You popularize yourself at different RG pages as a retired experienced and versatile scientist and editor-in-chief of scientific journals. This gives me grounds to believe that you should know that any chemical equation has stoichiometric coefficients and that a definite set of the stoichiometric coefficients responds to any redox reaction. The quantities written by me are no more and no less that stoichiometric coefficients. If you keep again something back and want to know something else, go to the trouble entering my paper cited in the previous my issue or one of 20 other papers cited there and read anything you want. As you know as an editor, one man can ask so many questions that a hundred of researchers couldn’t answer to it. If you really want to know in detail our theory of living matter origination, make it. All material is before you at the RG site. In my previous two issues, I named 4 our papers, and, I hope, you will know our theory in detail.

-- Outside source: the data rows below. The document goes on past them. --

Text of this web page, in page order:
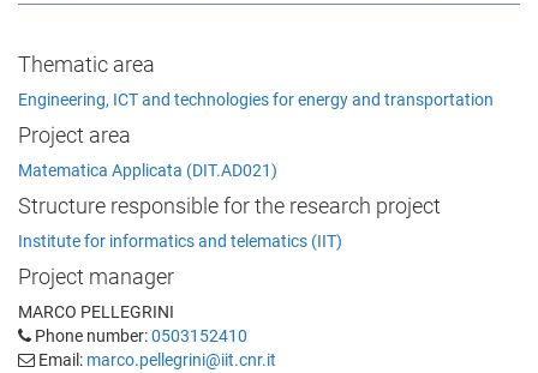
Thematic area
Engineering, ICT and technologies for energy and transportation
Project area
Matematica Applicata (DIT.AD021)
Structure responsible for the research project
Institute for informatics and telematics (IIT)
Project manager
MARCO PELLEGRINI
Phone number:0503152410
Email: marco.pellegrini@iit.cnr.it
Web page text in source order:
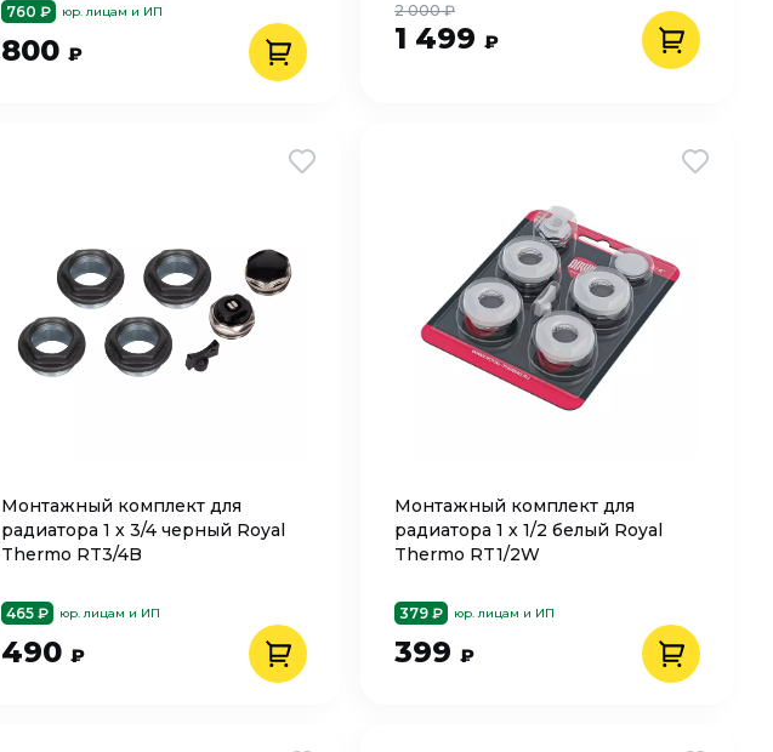
760 ₽ юр. лицам и ИП
800 ₽ 1 499 ₽
2 000 ₽
Монтажный комплект для
радиатора 1 х 3/4 черный Royal
Thermo RT3/4B
465 ₽ юр. лицам и ИП
490 ₽
Монтажный комплект для
радиатора 1 х 1/2 белый Royal
Thermo RT1/2W
379 ₽ юр. лицам и ИП
399 ₽
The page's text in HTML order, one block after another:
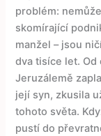
problém:
skomírající
manžel – jsou
dva tisíce let. Od
Jeruzálemě
její syn, zkusila
tohoto světa.
pustí do
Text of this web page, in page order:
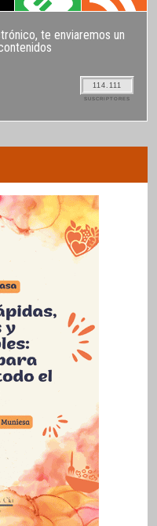
te enviaremos un
114.111
SUSCRIPTORES
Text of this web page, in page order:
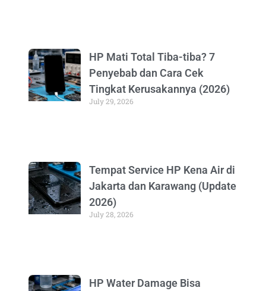
HP Mati Total Tiba-tiba? 7
Penyebab dan Cara Cek
Tingkat Kerusakannya (2026)
July 29, 2026
Tempat Service HP Kena Air di
Jakarta dan Karawang (Update
2026)
July 28, 2026
HP Water Damage Bisa
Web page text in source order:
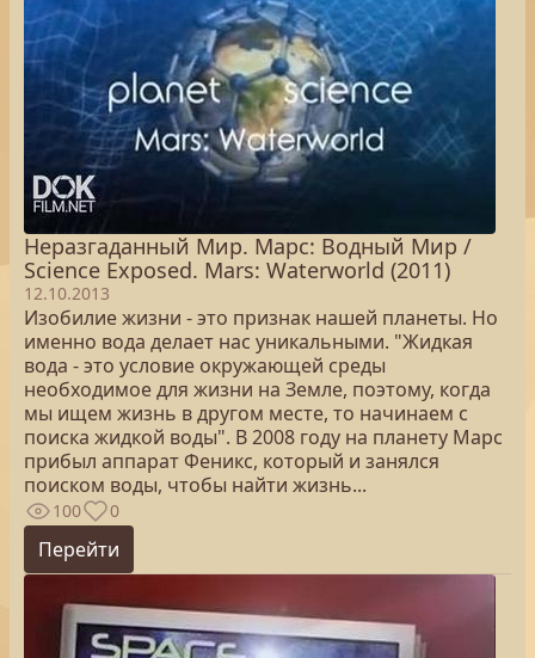
Неразгаданный Мир. Марс: Водный Мир /
Science Exposed. Mars: Waterworld (2011)
12.10.2013
Изобилие жизни - это признак нашей планеты. Но
именно вода делает нас уникальными. "Жидкая
вода - это условие окружающей среды
необходимое для жизни на Земле, поэтому, когда
мы ищем жизнь в другом месте, то начинаем с
поиска жидкой воды". В 2008 году на планету Марс
прибыл аппарат Феникс, который и занялся
поиском воды, чтобы найти жизнь...
100 0
Перейти
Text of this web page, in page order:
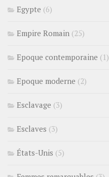
Egypte (6)
Empire Romain (25)
Epoque contemporaine (1)
Epoque moderne (2)
Esclavage (3)
Esclaves (3)
États-Unis (5)
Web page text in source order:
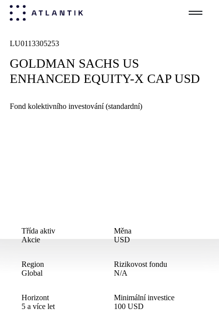
LU0113305253
GOLDMAN SACHS US
ENHANCED EQUITY-X CAP USD
Fond kolektivního investování (standardní)
Třída aktiv
Akcie
Měna
USD
Region
Global
Rizikovost fondu
N/A
Horizont
5 a více let
Minimální investice
100 USD
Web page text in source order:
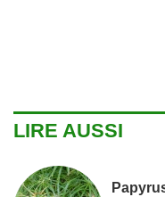
LIRE AUSSI
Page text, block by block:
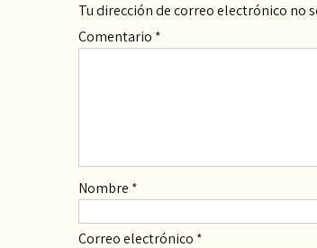
Tu dirección de correo electrónico no
Comentario *
Nombre *
Correo electrónico *
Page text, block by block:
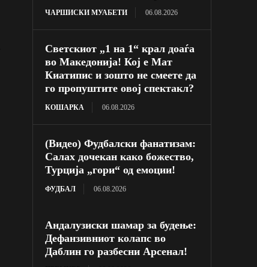
ЧАРШИСКИ МУАБЕТИ 06.08.2026
Светскиот „1 на 1“ крал доаѓа
во Македонија! Кој е Мат
Киатипис и зошто не смеете да
го пропуштите овој спектакл?
КОШАРКА 06.08.2026
(Видео) Фудбалски фанатизам:
Салах дочекан како божество,
Турција „гори“ од емоции!
ФУДБАЛ 06.08.2026
Андалузиски шамар за будење:
Дефанзивниот колапс во
Даблин го разбесни Арсенал!

As for NO3, I wrote that the today living organisms contain nitrogen and they received this nitrogen from nowhere but from the near-surface layer of our planet and, after that, as I wrote in my issue, a great mass of NO3 remained in the near-surface ground. In more detail, you can read about this in the paper cited by me (Global J. …). Read these papers, and you will know answers to a great number of your questions.
I am ashamed of you! You mistake again in the arithmetic for the first class of a primary school. I tried to correct your mistake in my previous issue, but you continue to persist in your mistake. What can I wait from you relative to more complicated tasks? I will try to help you once more:
OK, I concur with elana in all her replies. I too disagreed with Kenneth with his retort to my reply meaning I think it is he who was confused and not I; in my opinion he come across as too heavy handed. I wish not to partake in this discussion any further and as such I will extricate myself completely - its simply becoming silly.
Hello Kenneth, I had stimulating talks with colleagues and I found superb references that are all relevant to our recent and very confusing discussions. I want to share that with you. As I had troubles with my internet connection here in the South-East part of France, I want first to check whether we are still in contact. Let me start just listing a superb discovery. When I wrote my Nature paper in English, I just translated directly the French word sidéro-bactéries as sidero-bacterias. Well done in the art of...... confusion. Indeed, this word is not listed in English dictionaries!
The total amount of CO2 injected in the early Earth atmosphere after the formation of the Moon (that blew off the earliest atmosphere) would be equivalent to about 60 bars of atmospheric pressure. But CO2 has just vanished, because it is soluble in water. It next forms carbonic acid that reacts with rocks as to yields carbonates . They are now stored in sedimentary rocks. The difference with Mars and Venus is that the Earth also accumulated and kept a huge amount of water (about 270 bars) now mostly stored in the oceans.